### TASK GOAL
Each entry should be written out once more, exactly as given below.

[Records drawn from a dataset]
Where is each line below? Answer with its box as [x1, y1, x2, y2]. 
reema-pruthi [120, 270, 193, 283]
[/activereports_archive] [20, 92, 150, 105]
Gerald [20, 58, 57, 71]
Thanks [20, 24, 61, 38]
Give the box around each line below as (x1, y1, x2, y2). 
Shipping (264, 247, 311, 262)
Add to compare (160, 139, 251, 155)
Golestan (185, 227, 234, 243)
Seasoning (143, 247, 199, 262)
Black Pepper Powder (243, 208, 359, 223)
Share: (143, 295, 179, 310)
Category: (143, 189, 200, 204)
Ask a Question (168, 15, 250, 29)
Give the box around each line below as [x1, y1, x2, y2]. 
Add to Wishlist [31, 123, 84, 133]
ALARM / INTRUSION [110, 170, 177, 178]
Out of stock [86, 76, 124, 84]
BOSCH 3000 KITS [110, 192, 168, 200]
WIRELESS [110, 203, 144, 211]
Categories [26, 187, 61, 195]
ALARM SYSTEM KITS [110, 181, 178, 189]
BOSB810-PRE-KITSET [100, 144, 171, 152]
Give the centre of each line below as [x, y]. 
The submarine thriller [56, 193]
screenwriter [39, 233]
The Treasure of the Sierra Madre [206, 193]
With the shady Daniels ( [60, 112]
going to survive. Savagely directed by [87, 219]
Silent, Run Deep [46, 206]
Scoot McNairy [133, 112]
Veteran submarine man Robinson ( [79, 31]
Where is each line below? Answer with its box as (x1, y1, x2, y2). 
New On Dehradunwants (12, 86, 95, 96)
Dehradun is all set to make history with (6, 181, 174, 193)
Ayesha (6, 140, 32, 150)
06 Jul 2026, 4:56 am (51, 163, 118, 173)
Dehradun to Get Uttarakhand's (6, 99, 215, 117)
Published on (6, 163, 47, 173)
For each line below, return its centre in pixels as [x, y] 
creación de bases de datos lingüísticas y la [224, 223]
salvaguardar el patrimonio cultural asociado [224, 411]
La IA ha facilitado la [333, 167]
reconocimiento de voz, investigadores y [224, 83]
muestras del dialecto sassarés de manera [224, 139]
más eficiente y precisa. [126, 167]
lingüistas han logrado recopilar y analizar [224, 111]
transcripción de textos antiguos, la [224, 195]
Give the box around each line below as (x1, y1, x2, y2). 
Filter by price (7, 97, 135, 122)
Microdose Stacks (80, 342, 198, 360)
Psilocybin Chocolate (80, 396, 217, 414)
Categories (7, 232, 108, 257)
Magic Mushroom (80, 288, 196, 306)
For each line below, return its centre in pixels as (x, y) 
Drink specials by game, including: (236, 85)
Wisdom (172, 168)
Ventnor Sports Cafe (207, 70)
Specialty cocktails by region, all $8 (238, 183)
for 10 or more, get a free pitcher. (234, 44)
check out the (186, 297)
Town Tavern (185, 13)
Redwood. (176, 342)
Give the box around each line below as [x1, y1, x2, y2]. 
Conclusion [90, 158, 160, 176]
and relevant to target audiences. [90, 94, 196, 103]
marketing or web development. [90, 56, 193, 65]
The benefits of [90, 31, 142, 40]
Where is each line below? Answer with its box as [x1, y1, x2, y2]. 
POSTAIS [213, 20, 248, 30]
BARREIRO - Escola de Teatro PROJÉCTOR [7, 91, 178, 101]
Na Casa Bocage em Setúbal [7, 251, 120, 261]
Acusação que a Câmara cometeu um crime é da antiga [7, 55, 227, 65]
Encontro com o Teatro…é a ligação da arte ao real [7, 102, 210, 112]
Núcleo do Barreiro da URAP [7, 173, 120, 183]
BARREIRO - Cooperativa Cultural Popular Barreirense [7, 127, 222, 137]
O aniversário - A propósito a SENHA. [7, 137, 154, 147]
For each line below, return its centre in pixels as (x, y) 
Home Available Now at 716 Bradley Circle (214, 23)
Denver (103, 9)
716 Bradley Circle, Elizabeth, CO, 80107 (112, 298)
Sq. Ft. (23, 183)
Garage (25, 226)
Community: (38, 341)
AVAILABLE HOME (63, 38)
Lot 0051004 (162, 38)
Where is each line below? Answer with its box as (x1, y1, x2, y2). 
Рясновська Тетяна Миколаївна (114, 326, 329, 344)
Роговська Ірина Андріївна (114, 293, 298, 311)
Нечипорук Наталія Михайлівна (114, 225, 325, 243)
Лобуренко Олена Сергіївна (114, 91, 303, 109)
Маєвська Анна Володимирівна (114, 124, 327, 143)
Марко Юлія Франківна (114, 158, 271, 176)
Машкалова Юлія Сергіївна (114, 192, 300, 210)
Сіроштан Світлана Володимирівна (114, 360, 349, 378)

### WRITTEN SOLUTION
Where is each line below? Answer with its box as [x1, y1, x2, y2]. 
reema-pruthi [120, 270, 193, 283]
[/activereports_archive] [20, 92, 150, 105]
Gerald [20, 58, 57, 71]
Thanks [20, 24, 61, 38]
Give the box around each line below as (x1, y1, x2, y2). 
Shipping (264, 247, 311, 262)
Add to compare (160, 139, 251, 155)
Golestan (185, 227, 234, 243)
Seasoning (143, 247, 199, 262)
Black Pepper Powder (243, 208, 359, 223)
Share: (143, 295, 179, 310)
Category: (143, 189, 200, 204)
Ask a Question (168, 15, 250, 29)
Give the box around each line below as [x1, y1, x2, y2]. 
Add to Wishlist [31, 123, 84, 133]
ALARM / INTRUSION [110, 170, 177, 178]
Out of stock [86, 76, 124, 84]
BOSCH 3000 KITS [110, 192, 168, 200]
WIRELESS [110, 203, 144, 211]
Categories [26, 187, 61, 195]
ALARM SYSTEM KITS [110, 181, 178, 189]
BOSB810-PRE-KITSET [100, 144, 171, 152]
Give the centre of each line below as [x, y]. 
The submarine thriller [56, 193]
screenwriter [39, 233]
The Treasure of the Sierra Madre [206, 193]
With the shady Daniels ( [60, 112]
going to survive. Savagely directed by [87, 219]
Silent, Run Deep [46, 206]
Scoot McNairy [133, 112]
Veteran submarine man Robinson ( [79, 31]
Where is each line below? Answer with its box as (x1, y1, x2, y2). 
New On Dehradunwants (12, 86, 95, 96)
Dehradun is all set to make history with (6, 181, 174, 193)
Ayesha (6, 140, 32, 150)
06 Jul 2026, 4:56 am (51, 163, 118, 173)
Dehradun to Get Uttarakhand's (6, 99, 215, 117)
Published on (6, 163, 47, 173)
For each line below, return its centre in pixels as [x, y] 
creación de bases de datos lingüísticas y la [224, 223]
salvaguardar el patrimonio cultural asociado [224, 411]
La IA ha facilitado la [333, 167]
reconocimiento de voz, investigadores y [224, 83]
muestras del dialecto sassarés de manera [224, 139]
más eficiente y precisa. [126, 167]
lingüistas han logrado recopilar y analizar [224, 111]
transcripción de textos antiguos, la [224, 195]
Give the box around each line below as (x1, y1, x2, y2). 
Filter by price (7, 97, 135, 122)
Microdose Stacks (80, 342, 198, 360)
Psilocybin Chocolate (80, 396, 217, 414)
Categories (7, 232, 108, 257)
Magic Mushroom (80, 288, 196, 306)
For each line below, return its centre in pixels as (x, y) 
Drink specials by game, including: (236, 85)
Wisdom (172, 168)
Ventnor Sports Cafe (207, 70)
Specialty cocktails by region, all $8 (238, 183)
for 10 or more, get a free pitcher. (234, 44)
check out the (186, 297)
Town Tavern (185, 13)
Redwood. (176, 342)
Give the box around each line below as [x1, y1, x2, y2]. 
Conclusion [90, 158, 160, 176]
and relevant to target audiences. [90, 94, 196, 103]
marketing or web development. [90, 56, 193, 65]
The benefits of [90, 31, 142, 40]
Where is each line below? Answer with its box as [x1, y1, x2, y2]. 
POSTAIS [213, 20, 248, 30]
BARREIRO - Escola de Teatro PROJÉCTOR [7, 91, 178, 101]
Na Casa Bocage em Setúbal [7, 251, 120, 261]
Acusação que a Câmara cometeu um crime é da antiga [7, 55, 227, 65]
Encontro com o Teatro…é a ligação da arte ao real [7, 102, 210, 112]
Núcleo do Barreiro da URAP [7, 173, 120, 183]
BARREIRO - Cooperativa Cultural Popular Barreirense [7, 127, 222, 137]
O aniversário - A propósito a SENHA. [7, 137, 154, 147]
For each line below, return its centre in pixels as (x, y) 
Home Available Now at 716 Bradley Circle (214, 23)
Denver (103, 9)
716 Bradley Circle, Elizabeth, CO, 80107 (112, 298)
Sq. Ft. (23, 183)
Garage (25, 226)
Community: (38, 341)
AVAILABLE HOME (63, 38)
Lot 0051004 (162, 38)
Where is each line below? Answer with its box as (x1, y1, x2, y2). 
Рясновська Тетяна Миколаївна (114, 326, 329, 344)
Роговська Ірина Андріївна (114, 293, 298, 311)
Нечипорук Наталія Михайлівна (114, 225, 325, 243)
Лобуренко Олена Сергіївна (114, 91, 303, 109)
Маєвська Анна Володимирівна (114, 124, 327, 143)
Марко Юлія Франківна (114, 158, 271, 176)
Машкалова Юлія Сергіївна (114, 192, 300, 210)
Сіроштан Світлана Володимирівна (114, 360, 349, 378)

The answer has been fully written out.